THE TASK. Begin your copy at the line with "satisfying reality. (127, 112)" in the records below and end it at the line with "box as (x1, y1, x2, y2).", restating each line word for word; omit the pictures.

Data extracted from a collection.
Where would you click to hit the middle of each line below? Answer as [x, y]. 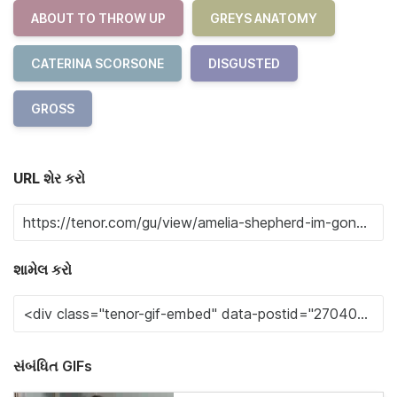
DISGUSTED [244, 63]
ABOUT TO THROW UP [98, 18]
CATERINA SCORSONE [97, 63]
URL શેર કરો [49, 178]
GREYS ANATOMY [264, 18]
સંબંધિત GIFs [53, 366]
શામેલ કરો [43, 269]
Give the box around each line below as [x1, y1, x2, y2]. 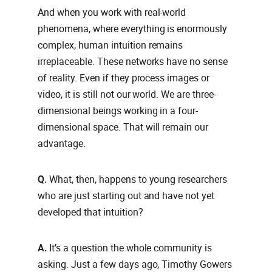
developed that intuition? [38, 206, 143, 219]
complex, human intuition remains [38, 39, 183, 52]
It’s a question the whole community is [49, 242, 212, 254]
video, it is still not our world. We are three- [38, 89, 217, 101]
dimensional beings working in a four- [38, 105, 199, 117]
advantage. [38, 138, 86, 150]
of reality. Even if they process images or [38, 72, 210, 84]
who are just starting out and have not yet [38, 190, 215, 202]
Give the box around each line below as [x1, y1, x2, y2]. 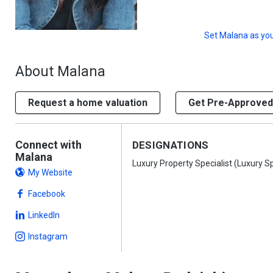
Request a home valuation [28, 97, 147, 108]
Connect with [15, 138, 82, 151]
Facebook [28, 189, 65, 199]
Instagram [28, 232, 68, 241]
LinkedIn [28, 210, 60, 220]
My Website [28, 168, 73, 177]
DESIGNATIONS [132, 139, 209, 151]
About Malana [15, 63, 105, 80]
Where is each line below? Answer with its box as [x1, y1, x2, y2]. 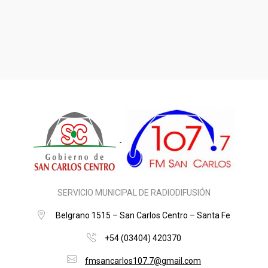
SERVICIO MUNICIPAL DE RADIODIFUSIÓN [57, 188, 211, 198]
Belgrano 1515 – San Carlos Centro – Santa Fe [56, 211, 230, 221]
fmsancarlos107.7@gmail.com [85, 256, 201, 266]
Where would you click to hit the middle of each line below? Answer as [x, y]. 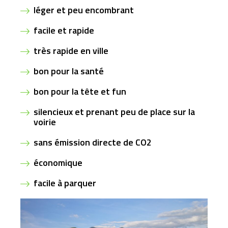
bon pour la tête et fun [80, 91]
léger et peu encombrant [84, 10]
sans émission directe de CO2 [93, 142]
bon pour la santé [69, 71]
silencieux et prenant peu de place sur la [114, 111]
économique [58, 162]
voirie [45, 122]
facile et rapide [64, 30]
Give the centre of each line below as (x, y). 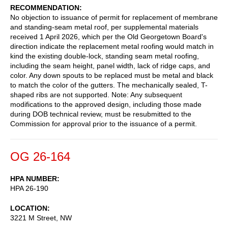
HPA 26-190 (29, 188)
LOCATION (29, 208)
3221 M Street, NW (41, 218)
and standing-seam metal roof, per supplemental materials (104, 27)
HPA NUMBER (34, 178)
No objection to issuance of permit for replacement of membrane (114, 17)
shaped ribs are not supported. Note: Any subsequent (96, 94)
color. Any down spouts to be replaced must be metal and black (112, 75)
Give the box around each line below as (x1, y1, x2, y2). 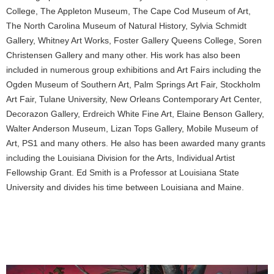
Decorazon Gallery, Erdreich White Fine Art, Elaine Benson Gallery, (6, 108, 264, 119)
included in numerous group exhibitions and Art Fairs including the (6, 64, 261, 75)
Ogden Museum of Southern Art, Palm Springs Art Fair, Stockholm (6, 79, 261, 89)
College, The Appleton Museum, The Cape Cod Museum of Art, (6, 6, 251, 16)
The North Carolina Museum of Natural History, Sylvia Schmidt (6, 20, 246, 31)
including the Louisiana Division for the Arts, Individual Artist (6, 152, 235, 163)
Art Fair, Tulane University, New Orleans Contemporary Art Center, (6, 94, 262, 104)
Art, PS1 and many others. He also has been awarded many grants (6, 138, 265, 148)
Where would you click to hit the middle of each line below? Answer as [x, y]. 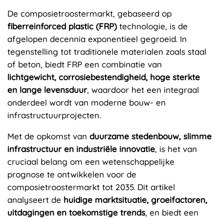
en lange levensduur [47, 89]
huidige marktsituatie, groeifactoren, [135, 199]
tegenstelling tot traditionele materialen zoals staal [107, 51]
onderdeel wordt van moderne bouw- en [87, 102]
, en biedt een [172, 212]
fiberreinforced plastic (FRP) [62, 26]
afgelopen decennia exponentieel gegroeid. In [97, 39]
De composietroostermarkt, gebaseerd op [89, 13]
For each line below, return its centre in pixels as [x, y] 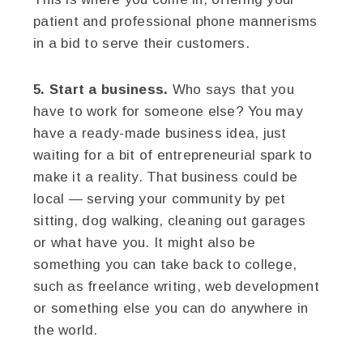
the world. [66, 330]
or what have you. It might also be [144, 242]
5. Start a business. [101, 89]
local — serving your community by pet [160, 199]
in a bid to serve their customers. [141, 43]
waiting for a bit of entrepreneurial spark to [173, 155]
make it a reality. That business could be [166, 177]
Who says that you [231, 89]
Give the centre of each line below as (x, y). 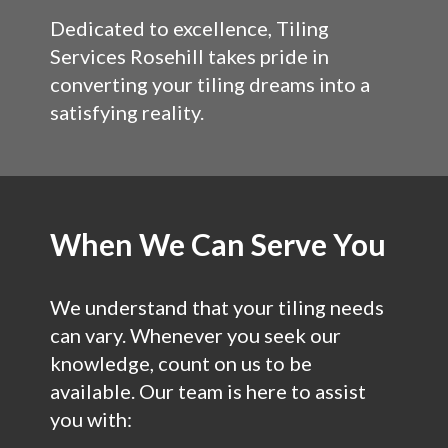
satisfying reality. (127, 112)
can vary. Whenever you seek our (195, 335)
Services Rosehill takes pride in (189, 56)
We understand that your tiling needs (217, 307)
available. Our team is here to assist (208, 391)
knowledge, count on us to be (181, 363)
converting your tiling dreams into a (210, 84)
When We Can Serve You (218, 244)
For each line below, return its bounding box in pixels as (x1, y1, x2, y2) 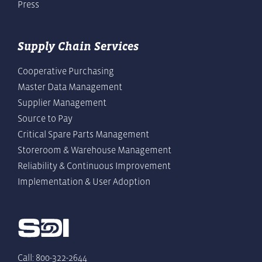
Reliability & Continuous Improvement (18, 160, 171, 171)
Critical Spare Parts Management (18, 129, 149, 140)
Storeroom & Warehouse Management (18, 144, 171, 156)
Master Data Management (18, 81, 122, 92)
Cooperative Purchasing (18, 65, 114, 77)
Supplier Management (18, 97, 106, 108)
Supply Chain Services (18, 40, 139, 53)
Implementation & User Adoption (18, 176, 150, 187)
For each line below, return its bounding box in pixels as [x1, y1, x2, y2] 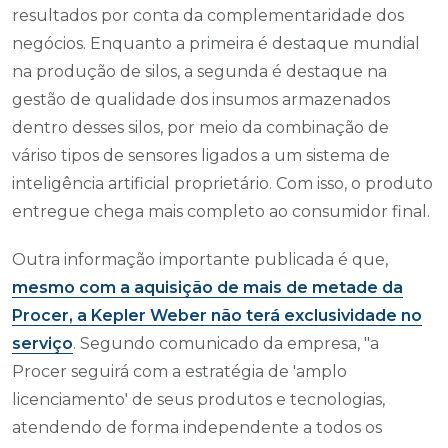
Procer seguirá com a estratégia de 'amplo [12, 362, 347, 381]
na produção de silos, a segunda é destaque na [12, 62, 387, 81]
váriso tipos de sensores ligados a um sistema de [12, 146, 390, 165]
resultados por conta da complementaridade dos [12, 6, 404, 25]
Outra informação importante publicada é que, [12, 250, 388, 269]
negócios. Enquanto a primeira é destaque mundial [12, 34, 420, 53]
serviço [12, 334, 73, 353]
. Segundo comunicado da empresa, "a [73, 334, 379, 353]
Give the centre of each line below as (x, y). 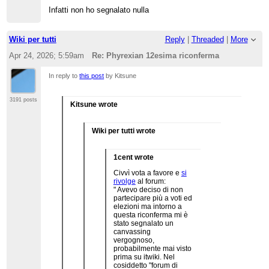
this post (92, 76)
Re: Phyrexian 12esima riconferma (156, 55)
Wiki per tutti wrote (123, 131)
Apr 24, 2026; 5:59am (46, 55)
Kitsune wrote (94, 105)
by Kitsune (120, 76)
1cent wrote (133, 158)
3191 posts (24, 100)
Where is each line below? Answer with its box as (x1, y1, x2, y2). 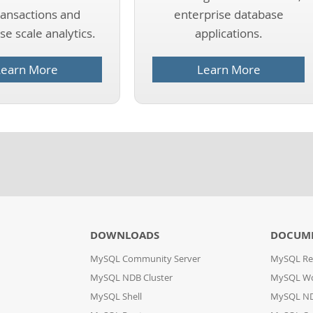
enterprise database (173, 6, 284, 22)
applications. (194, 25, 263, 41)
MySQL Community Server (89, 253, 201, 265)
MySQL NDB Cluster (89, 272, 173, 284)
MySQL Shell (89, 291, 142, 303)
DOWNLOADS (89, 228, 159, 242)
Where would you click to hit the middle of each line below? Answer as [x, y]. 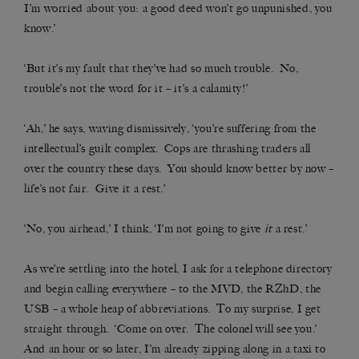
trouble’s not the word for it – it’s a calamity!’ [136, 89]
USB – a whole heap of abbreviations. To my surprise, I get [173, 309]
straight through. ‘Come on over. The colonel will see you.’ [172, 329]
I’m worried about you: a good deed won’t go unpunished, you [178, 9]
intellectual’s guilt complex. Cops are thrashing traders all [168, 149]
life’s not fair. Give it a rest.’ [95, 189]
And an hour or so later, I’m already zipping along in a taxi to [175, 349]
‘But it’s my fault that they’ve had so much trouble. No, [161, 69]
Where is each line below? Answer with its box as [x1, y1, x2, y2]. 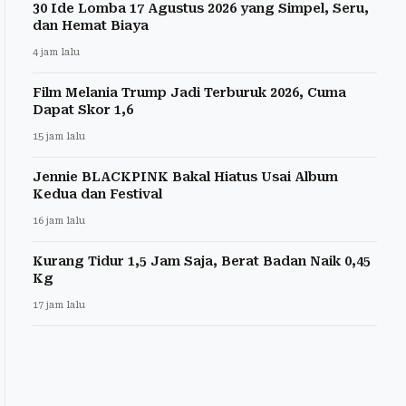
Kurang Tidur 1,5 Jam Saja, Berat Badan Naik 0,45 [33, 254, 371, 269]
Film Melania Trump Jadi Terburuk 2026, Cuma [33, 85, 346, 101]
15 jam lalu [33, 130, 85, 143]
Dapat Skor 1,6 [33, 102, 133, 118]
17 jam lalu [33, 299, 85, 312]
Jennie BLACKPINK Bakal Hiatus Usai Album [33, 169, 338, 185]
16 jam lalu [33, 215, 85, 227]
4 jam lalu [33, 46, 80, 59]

SOLUTION.
satisfying reality. (127, 112)
can vary. Whenever you seek our (195, 335)
Services Rosehill takes pride in (189, 56)
We understand that your tiling needs (217, 307)
available. Our team is here to assist (208, 391)
knowledge, count on us to be (181, 363)
converting your tiling dreams into a (210, 84)
When We Can Serve You (218, 244)
For each line below, return its bounding box in pixels as (x1, y1, x2, y2) 
Reliability & Continuous Improvement (18, 160, 171, 171)
Critical Spare Parts Management (18, 129, 149, 140)
Storeroom & Warehouse Management (18, 144, 171, 156)
Master Data Management (18, 81, 122, 92)
Cooperative Purchasing (18, 65, 114, 77)
Supplier Management (18, 97, 106, 108)
Supply Chain Services (18, 40, 139, 53)
Implementation & User Adoption (18, 176, 150, 187)
For each line below, return its bounding box in pixels as [x1, y1, x2, y2] 
Procer seguirá com a estratégia de 'amplo [12, 362, 347, 381]
na produção de silos, a segunda é destaque na [12, 62, 387, 81]
váriso tipos de sensores ligados a um sistema de [12, 146, 390, 165]
resultados por conta da complementaridade dos [12, 6, 404, 25]
Outra informação importante publicada é que, [12, 250, 388, 269]
negócios. Enquanto a primeira é destaque mundial [12, 34, 420, 53]
serviço [12, 334, 73, 353]
. Segundo comunicado da empresa, "a [73, 334, 379, 353]
Give the centre of each line below as (x, y). 
this post (92, 76)
Re: Phyrexian 12esima riconferma (156, 55)
Wiki per tutti wrote (123, 131)
Apr 24, 2026; 5:59am (46, 55)
Kitsune wrote (94, 105)
by Kitsune (120, 76)
1cent wrote (133, 158)
3191 posts (24, 100)
Where is each line below? Answer with its box as (x1, y1, x2, y2). 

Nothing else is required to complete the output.